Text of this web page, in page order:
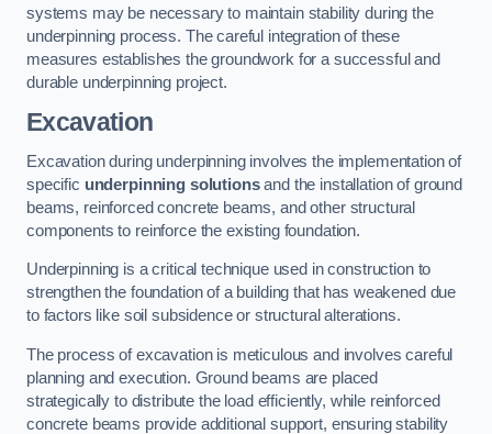
systems may be necessary to maintain stability during the
underpinning process. The careful integration of these
measures establishes the groundwork for a successful and
durable underpinning project.
Excavation
Excavation during underpinning involves the implementation of
specific underpinning solutionsand the installation of ground
beams, reinforced concrete beams, and other structural
components to reinforce the existing foundation.
Underpinning is a critical technique used in construction to
strengthen the foundation of a building that has weakened due
to factors like soil subsidence or structural alterations.
The process of excavation is meticulous and involves careful
planning and execution. Ground beams are placed
strategically to distribute the load efficiently, while reinforced
concrete beams provide additional support, ensuring stability
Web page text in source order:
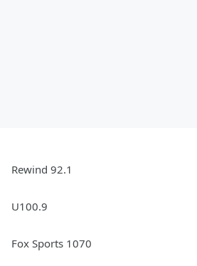
Rewind 92.1
U100.9
Fox Sports 1070
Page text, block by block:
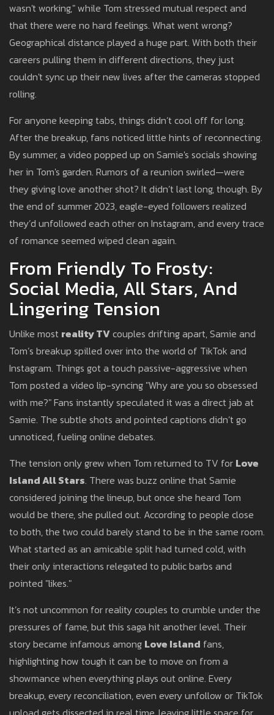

• • • •

About this exercise:
Write the material out again exactly. Do not include the pictures.

Exercise answer:
Text of this web page, in page order:
systems may be necessary to maintain stability during the
underpinning process. The careful integration of these
measures establishes the groundwork for a successful and
durable underpinning project.
Excavation
Excavation during underpinning involves the implementation of
specific underpinning solutionsand the installation of ground
beams, reinforced concrete beams, and other structural
components to reinforce the existing foundation.
Underpinning is a critical technique used in construction to
strengthen the foundation of a building that has weakened due
to factors like soil subsidence or structural alterations.
The process of excavation is meticulous and involves careful
planning and execution. Ground beams are placed
strategically to distribute the load efficiently, while reinforced
concrete beams provide additional support, ensuring stability
Web page text in source order:
Rewind 92.1
U100.9
Fox Sports 1070
Page text, block by block:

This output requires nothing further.